But why is there no bridge? The KKE is incapable of building a bridge between the necessary struggle now and the struggle for revolution because its program is opposed to the fight for national liberation. The KKE’s program leads to capitulation as much to the imperialists as to the national bourgeoisie, as was shown in 2015. It is important to draw the lessons of 2015 so that workers understand that the KKE’s mistakes were not simply theoretical but have terrible consequences in real life. Class-conscious workers must understand that the KKE’s program cannot be reformed and that the working class needs a new leadership.
The Lessons of 2015
In 2015, after years of brutal austerity when the proletariat was fighting tooth and nail, the country reached a turning point. To divert the anger and struggles of the masses into safer channels, Syriza, then the ruling party, tried to deceive workers that it could champion the struggle against imperialist subjugation. Indeed, there were many illusions that Syriza would get a better deal with the EU and that it would fight against the imperialists.
In 2015 Syriza held a referendum on EU-dictated austerity, hoping for a “yes” vote. That would have been the best outcome for Syriza and the EU, handing them a mandate to devastate the proletariat. For revolutionaries, opposition to imperialism is not simply a question of tactics but a question of principle. Our task was to expose the fact that Syriza was incapable of leading a fight against the imperialists and to show the masses that only a proletarian leadership can bring about their emancipation. The only revolutionary position on the referendum was “no,” with no support to the government. The KKE leadership criminally refused to take a position against the imperialists and called on workers to spoil their ballots, thus aiding the “yes” vote. The victory of the “no” vote was a loud and clear message that the imperialist parasites could go to hell, and it came about despite and against the KKE, which weakened the struggle against imperialism.
The referendum result showed that the masses were determined to fight. In the face of the result and massive protests, Syriza prime minister Alexis Tsipras turned white. His imperialist bosses said: “You have won, but Greece has lost.” The masses had been deceived before the referendum. But following the “no” vote, its overturning by Germany and Syriza’s sellout, the government was weakened and exposed. What was posed was an open confrontation with the imperialists and the local bourgeoisie.
The role of revolutionaries was to provide a revolutionary pole to transform the rage of the masses into a revolutionary situation. The working class had to be organized to fight. We said “ENOUGH!” and organized a campaign with precisely that perspective. We directed agitation toward unions and left organizations and fought to build workers action committees linking the struggle against imperialist subjugation with the overthrow of all the oppressors and the formation of a workers government. We did our duty while the KKE and the left literally went on holiday. They criminally refused to take up our call and to set the masses in struggle, bringing about an enormous defeat for the workers. The KKE leadership, with its dominant role in the workers movement, has the greatest responsibility. It clearly did not want to lead the workers in a struggle against the euro and the EU when it was posed concretely, thus rescuing the local capitalists at the same time.

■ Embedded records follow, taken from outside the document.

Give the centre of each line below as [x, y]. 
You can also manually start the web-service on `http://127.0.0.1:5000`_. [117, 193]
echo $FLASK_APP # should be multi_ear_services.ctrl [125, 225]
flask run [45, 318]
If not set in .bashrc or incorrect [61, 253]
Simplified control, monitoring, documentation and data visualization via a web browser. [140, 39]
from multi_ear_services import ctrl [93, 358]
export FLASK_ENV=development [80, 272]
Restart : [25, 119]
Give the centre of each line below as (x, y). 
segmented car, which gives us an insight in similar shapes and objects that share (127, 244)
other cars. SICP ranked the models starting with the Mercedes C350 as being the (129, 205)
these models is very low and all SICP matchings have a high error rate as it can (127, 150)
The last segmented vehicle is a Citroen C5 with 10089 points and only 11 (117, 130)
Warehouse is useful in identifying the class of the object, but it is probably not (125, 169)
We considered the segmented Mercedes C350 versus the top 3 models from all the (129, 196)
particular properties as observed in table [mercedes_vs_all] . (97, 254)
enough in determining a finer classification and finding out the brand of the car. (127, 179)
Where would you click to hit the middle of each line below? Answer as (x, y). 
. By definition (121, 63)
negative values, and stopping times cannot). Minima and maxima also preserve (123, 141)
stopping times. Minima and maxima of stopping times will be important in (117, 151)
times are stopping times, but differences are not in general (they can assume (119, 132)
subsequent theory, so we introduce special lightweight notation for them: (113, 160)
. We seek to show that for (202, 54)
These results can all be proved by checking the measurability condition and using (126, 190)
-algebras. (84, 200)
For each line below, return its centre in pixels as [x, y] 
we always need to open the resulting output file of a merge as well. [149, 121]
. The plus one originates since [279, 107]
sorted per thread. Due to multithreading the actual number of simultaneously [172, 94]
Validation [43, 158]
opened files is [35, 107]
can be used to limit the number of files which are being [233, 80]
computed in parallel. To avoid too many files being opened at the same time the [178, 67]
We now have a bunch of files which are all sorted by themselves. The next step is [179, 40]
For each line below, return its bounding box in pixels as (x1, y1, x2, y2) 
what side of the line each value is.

To justify its position, the KKE claims to this day that voting down the austerity package drawn up by the Troika (IMF, EU and European Central Bank) was equivalent to an indirect vote for Syriza’s own austerity package and, by extension, support for its government. This position sounds orthodox in that it apparently opposes both the bourgeoisie and the imperialists. However, the Stalinists fall into ultraleftism. This arises from the KKE’s position that Greece is an imperialist country and leads to a betrayal of the struggle for national liberation. The KKE’s position that the fight against imperialist subjugation is counterposed to the fight against the national bourgeoisie leads inevitably, as shown in 2015, to capitulation to both the imperialists and the bourgeoisie. Break with the treacherous leadership of the KKE! For the reforging of the Fourth International, world party of socialist revolution!
For Common Class Struggle of Turkish and Greek Workers!

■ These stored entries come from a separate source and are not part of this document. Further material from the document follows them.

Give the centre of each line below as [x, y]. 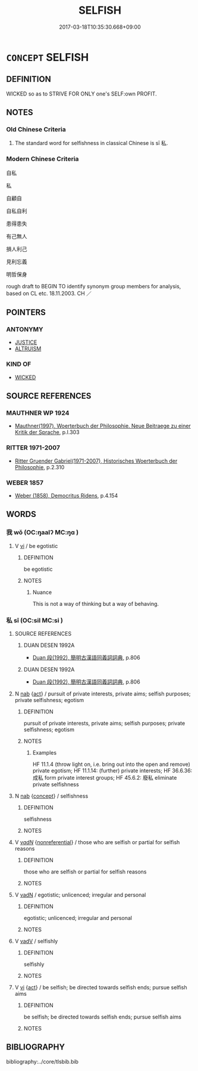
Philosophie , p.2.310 [40, 467]
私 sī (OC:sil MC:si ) [35, 620]
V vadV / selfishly [36, 941]
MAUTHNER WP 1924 [38, 413]
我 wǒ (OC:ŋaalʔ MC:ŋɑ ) [43, 533]
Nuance [42, 592]
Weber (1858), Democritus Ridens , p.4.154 [66, 496]
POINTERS [26, 313]
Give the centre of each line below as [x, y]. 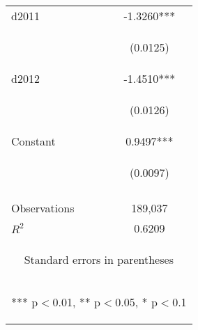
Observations [43, 208]
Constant [33, 141]
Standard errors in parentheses [99, 259]
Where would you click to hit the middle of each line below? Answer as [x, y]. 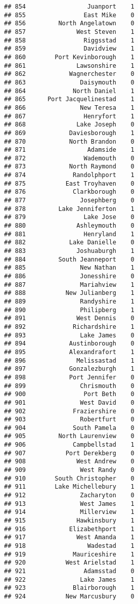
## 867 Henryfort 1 [69, 116]
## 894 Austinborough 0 [69, 344]
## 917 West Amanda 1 [69, 537]
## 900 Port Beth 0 [69, 394]
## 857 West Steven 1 [69, 32]
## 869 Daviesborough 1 [69, 133]
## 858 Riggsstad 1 [69, 40]
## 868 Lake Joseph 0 [69, 125]
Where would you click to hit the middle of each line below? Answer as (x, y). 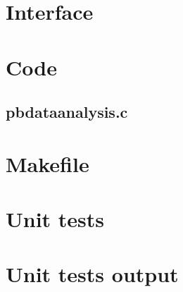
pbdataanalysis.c (67, 112)
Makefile (48, 163)
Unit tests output (92, 274)
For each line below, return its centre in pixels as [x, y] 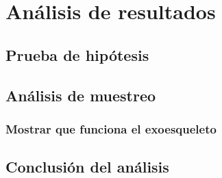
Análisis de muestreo [81, 95]
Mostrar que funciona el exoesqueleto [111, 128]
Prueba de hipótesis [77, 54]
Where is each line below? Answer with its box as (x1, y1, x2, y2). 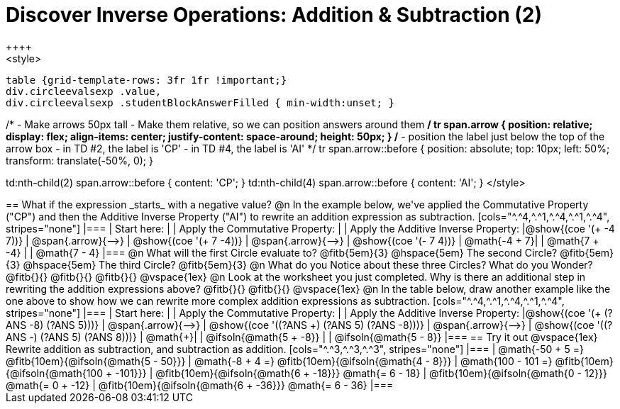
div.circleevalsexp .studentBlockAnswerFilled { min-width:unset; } (6, 96, 394, 108)
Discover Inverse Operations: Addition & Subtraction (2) (6, 3, 542, 27)
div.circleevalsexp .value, (6, 85, 162, 97)
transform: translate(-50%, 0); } (6, 154, 153, 167)
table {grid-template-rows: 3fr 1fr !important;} (6, 74, 287, 86)
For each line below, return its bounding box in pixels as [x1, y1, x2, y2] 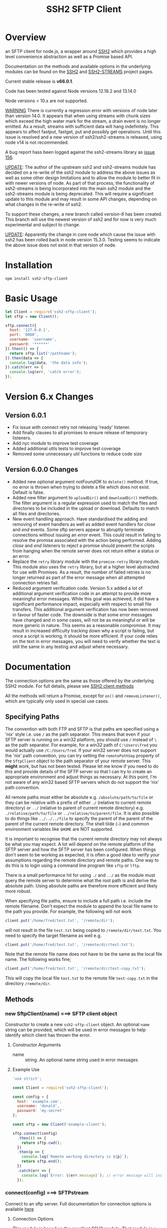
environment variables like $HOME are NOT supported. [5, 826, 114, 832]
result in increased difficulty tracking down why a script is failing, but [12, 628, 155, 634]
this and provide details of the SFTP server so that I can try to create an [5, 768, 152, 774]
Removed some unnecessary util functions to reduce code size [12, 451, 142, 457]
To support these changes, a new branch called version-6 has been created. [5, 211, 163, 217]
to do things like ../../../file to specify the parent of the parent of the [5, 815, 153, 821]
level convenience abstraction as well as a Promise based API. [5, 54, 133, 60]
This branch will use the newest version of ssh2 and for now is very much [5, 216, 157, 222]

It is important for the working class to understand that in every serious struggle it undertakes, the capitalists will attempt to divert such struggle by whipping up chauvinism against Turkey. For workers to be able to fight for their interests, it is essential to combat chauvinism with a program that will unite Greek and Turkish working people.

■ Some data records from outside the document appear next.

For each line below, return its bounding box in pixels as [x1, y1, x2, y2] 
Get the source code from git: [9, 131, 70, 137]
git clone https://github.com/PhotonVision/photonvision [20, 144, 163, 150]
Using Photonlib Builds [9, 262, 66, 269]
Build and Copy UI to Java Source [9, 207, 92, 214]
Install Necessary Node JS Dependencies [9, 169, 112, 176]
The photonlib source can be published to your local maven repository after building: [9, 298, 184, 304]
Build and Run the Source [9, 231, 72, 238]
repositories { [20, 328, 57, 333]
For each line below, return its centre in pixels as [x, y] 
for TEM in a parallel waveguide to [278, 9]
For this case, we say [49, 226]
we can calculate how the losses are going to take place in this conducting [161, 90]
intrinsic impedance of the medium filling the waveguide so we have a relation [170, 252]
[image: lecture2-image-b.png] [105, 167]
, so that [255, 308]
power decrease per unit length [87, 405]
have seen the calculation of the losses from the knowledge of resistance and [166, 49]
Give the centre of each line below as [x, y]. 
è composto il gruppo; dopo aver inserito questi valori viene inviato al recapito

The war in Ukraine has exacerbated tensions between the Greek and Turkish bourgeoisies, who fight over who will get a bigger slice of the pie, from natural gas to competing claims on the islands. Constant threats from both sides are daily news. The goals of both bourgeoisies are reactionary. Using national unity, they set workers against each other in order to advance their own interests. For the working class of each country, it is criminal to take the side of one of the two capitalist classes.
The imperialists turn one country against the other in order to ensure their dominance in the region. Greece and Turkey are both brutally oppressed by the imperialists, against whom the workers have a common interest in fighting. The only way for workers to satisfy their needs for cheap gas, electricity, etc. is to seize natural resources from the claws of the oppressors through class unity against both the imperialists and their own bourgeoisies. The revolutionary unity of Turkish and Greek workers would be an enormous blow against imperialist domination in the region and would also advance the struggle for revolution in the imperialist centers. This can only happen with a program for proletarian power.
The greatest obstacle to this perspective is the KKE, which imbues the proletariat with anti-Turkish chauvinism, chaining it to the national bourgeoisie and deceiving it as to who its real enemy is. The KKE writes that national unity is a trap and that the workers and the bourgeoisie have opposing interests. Indeed! But let’s look at what the KKE’s real position is. For many years they have moaned that successive Greek governments have accepted the framework of “co-dominance” (joint control) with Turkey and that:
Expansion of territorial waters and exploitation of energy sources by the Greek capitalists at the expense of Turkey is against the interests of the working class. The KKE openly upholds the aims of the Greek bourgeoisie against Turkey regarding exploitation of natural resources in the Aegean and the southeast Mediterranean. In its efforts to further advance the interests of the Greek capitalists, it criticizes various governments for not sufficiently defending Greece’s territorial and sovereign rights against Turkey. All of its left rhetoric against national unity is exposed as a lie and is used to cover its support to the ruling class. The only ones who are going to exploit the hydrocarbons are the imperialists, against both countries. In addition, the KKE’s defense of the international law of the sea—a law of the imperialists—is criminal. It means defending the imperialist status quo in the region.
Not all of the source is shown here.